» Exercise goal: Within the data below, copy each line where the string "Mandelbrot" is found.

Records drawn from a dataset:
========================================

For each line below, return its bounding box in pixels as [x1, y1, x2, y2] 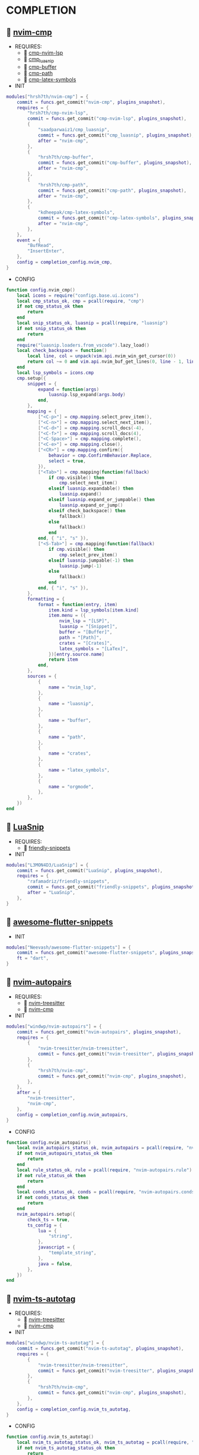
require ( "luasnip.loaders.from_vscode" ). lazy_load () [17, 342, 150, 348]
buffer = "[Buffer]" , [59, 629, 113, 635]
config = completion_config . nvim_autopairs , [17, 1111, 129, 1118]
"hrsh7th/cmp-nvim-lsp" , [27, 110, 89, 116]
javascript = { [37, 1244, 76, 1250]
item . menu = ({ [48, 613, 86, 619]
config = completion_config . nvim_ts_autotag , [17, 1406, 131, 1412]
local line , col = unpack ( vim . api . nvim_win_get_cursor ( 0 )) [27, 353, 176, 359]
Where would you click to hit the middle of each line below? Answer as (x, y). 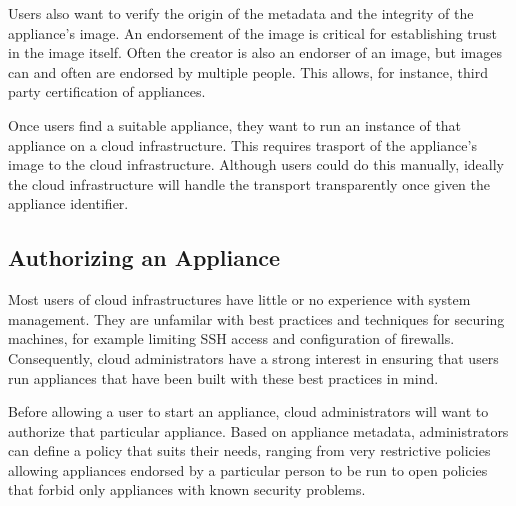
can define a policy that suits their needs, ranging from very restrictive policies (249, 450)
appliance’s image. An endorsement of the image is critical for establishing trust (253, 32)
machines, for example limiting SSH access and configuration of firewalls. (231, 338)
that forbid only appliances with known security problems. (187, 489)
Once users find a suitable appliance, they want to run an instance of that (235, 124)
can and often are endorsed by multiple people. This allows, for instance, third (248, 71)
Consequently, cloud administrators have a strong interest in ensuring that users (253, 357)
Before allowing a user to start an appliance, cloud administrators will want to (248, 411)
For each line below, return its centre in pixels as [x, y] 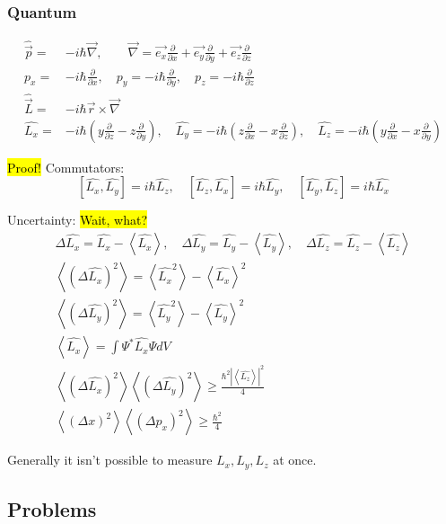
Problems [52, 508]
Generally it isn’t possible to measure [110, 460]
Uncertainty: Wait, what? [78, 220]
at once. [295, 460]
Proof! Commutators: [66, 167]
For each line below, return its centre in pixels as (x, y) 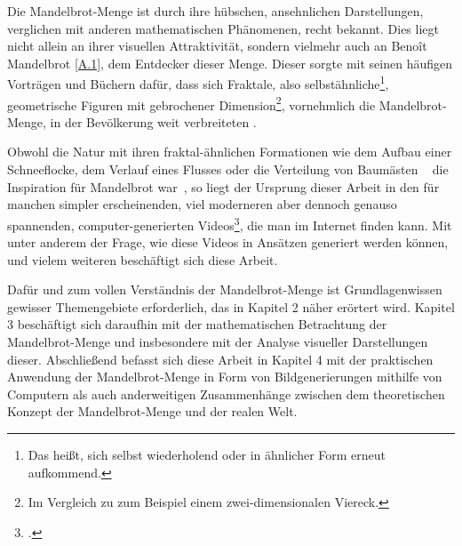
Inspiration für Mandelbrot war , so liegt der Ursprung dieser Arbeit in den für (223, 186)
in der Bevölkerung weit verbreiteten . (153, 121)
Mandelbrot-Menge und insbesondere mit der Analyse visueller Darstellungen (218, 342)
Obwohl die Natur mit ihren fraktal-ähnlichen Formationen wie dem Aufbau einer (230, 152)
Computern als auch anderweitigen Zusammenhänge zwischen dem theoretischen (226, 393)
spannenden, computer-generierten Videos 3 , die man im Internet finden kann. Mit (230, 223)
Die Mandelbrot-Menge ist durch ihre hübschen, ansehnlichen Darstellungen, (215, 11)
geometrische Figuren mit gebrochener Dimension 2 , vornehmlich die (191, 103)
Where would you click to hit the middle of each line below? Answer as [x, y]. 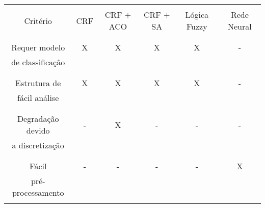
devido [38, 130]
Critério [38, 20]
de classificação [38, 62]
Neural [240, 26]
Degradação [38, 119]
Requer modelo [38, 47]
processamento [38, 192]
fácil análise [38, 98]
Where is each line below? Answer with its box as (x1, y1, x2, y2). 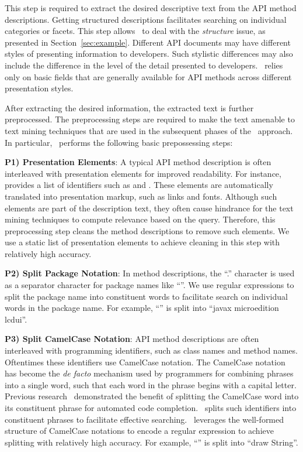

========================================

» Your response:
Inspiration für Mandelbrot war , so liegt der Ursprung dieser Arbeit in den für (223, 186)
Mandelbrot-Menge und insbesondere mit der Analyse visueller Darstellungen (218, 342)
Die Mandelbrot-Menge ist durch ihre hübschen, ansehnlichen Darstellungen, (215, 11)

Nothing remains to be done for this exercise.